Research Article: Cost-Effectiveness Analysis of Community Active Case Finding and Household Contact Investigation for Tuberculosis Case Detection in Urban Africa

Date Published: February 6, 2015

Publisher: Public Library of Science

Author(s): Juliet N. Sekandi, Kevin Dobbin, James Oloya, Alphonse Okwera, Christopher C. Whalen, Phaedra S. Corso.

http://doi.org/10.1371/journal.pone.0117009

Abstract

Case detection by passive case finding (PCF) strategy alone is inadequate for detecting all tuberculosis (TB) cases in high burden settings especially Sub-Saharan Africa. Alternative case detection strategies such as community Active Case Finding (ACF) and Household Contact Investigations (HCI) are effective but empirical evidence of their cost-effectiveness is sparse. The objective of this study was to determine whether adding ACF or HCI compared with standard PCF alone represent cost-effective alternative TB case detection strategies in urban Africa.
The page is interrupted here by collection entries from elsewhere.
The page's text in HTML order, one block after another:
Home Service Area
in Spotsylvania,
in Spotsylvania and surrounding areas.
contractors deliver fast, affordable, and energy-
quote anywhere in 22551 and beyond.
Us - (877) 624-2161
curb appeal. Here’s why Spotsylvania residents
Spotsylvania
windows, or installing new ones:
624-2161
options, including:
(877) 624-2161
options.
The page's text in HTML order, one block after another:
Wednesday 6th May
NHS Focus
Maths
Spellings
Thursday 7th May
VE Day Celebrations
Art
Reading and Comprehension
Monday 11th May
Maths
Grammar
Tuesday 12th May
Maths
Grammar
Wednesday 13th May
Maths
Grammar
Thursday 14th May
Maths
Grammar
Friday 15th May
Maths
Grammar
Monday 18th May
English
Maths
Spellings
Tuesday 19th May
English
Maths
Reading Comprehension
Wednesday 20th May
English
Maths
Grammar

A static decision modeling framework was used to examine the costs and effectiveness of three TB case detection strategies: PCF alone, PCF+ACF, and PCF+HCI. Probability and cost estimates were obtained from National TB program data, primary studies conducted in Uganda, published literature and expert opinions. The analysis was performed from the societal and provider perspectives over a 1.5 year time-frame. The main effectiveness measure was the number of true TB cases detected and the outcome was incremental cost-effectiveness ratios (ICERs) expressed as cost in 2013 US$ per additional true TB case detected.

Compared to PCF alone, the PCF+HCI strategy was cost-effective at US$443.62 per additional TB case detected. However, PCF+ACF was not cost-effective at US$1492.95 per additional TB case detected. Sensitivity analyses showed that PCF+ACF would be cost-effective if the prevalence of chronic cough in the population screened by ACF increased 10-fold from 4% to 40% and if the program costs for ACF were reduced by 50%.
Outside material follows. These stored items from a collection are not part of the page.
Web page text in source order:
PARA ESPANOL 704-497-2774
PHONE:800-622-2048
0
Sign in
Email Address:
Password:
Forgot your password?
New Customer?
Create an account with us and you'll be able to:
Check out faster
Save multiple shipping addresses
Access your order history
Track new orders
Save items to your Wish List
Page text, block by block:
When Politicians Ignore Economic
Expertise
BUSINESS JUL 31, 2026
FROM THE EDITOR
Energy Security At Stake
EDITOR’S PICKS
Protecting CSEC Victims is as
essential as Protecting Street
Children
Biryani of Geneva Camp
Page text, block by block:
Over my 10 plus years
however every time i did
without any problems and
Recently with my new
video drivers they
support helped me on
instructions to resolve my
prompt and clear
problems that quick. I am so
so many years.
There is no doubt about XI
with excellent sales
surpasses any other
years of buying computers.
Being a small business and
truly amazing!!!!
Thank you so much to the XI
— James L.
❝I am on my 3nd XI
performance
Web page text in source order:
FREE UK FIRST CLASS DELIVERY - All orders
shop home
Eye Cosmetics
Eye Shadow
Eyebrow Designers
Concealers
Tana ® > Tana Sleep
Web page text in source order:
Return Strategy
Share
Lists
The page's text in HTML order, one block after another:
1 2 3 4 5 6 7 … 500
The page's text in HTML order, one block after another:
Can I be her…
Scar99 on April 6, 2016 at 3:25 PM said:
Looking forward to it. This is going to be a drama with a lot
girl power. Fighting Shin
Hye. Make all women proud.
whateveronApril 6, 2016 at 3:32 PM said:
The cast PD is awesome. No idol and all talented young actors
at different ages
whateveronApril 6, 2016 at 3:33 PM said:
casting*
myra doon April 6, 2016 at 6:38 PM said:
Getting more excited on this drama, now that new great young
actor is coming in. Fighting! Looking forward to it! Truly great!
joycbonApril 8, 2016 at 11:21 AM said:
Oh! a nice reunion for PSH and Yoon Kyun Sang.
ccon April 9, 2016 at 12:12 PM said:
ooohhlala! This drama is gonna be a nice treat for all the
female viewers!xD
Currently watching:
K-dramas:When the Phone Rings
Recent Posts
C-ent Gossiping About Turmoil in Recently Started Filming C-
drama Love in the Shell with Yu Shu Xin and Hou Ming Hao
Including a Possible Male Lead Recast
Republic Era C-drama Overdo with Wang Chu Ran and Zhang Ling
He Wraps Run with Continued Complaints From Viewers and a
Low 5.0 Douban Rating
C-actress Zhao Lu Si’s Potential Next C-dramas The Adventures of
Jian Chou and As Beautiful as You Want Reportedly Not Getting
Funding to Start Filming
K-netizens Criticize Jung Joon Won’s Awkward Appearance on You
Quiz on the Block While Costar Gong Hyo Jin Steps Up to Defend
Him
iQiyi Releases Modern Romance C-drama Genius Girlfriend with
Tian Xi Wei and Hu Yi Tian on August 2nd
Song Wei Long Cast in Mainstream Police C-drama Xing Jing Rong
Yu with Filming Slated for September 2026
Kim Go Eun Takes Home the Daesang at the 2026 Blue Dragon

Under our baseline assumptions, the addition of HCI to an existing PCF program presented a more cost-effective strategy than the addition of ACF in the context of an African city. Therefore, implementation of household contact investigations as a part of the recommended TB control strategy should be prioritized.

Partial Text

Tuberculosis (TB) disease continues to pose a serious public health threat despite decades of sustained control efforts worldwide. The World Health Organization (WHO) estimates that nearly 9 million new cases of TB occur while 2 million people die annually [1]. Of the new cases, nearly 80% reside in the 22 high-burden countries including Uganda. In 2011, Uganda’s estimated annual TB incidence rate was 330/100,000 with a death rate of 5.3% [2]. Deaths from TB disease are associated with a high economic burden as projected by a World Bank study on the economic benefit of TB control, that the cost of TB—related deaths (including HIV co-infection) in Sub-Saharan Africa from 2006 to 2015 would be US$ 519 billion when there is no effective TB treatment and control as prescribed by WHO’s Stop TB Strategy [3].

We conducted an incremental cost-effectiveness analysis to compare PCF+ACF and PCF+HCI with PCF alone in an African city context. The results indicate that PCF+HCI is cost-effective for detecting TB cases compared to PCF alone from both the societal and health provider perspectives. The cost per additional TB case detected was $443.62 and $416.35 for the PCF+HCI strategy from the societal and provider perspective respectively. The model conclusions were sensitive to changes in the probability of detecting one or more TB cases, a 10-fold increase in the prevalence of chronic cough in ACF, and to a 50% reduction in program costs in ACF from the set baseline values. A threshold point was reached when the probability of cough reached 0.305, such that the PCF+ACF strategy was even more cost-effective than PCF+HCI. When the probability of detecting a case from a true smear positive index case in HCI was set to its lowest plausible value of 0.06, PCF+HCI was no longer cost-effective. This is not surprising because the risk of a household contact becoming a TB cases is largely driven by the infectiousness of the index case [47,48]. It is important that in the context of Uganda and much of Africa, practical challenges such as the lack of well-organized public health systems, shortage of health care personnel and limited health resources to follow up index TB cases may make the effectiveness of the PCF+HCI less achievable.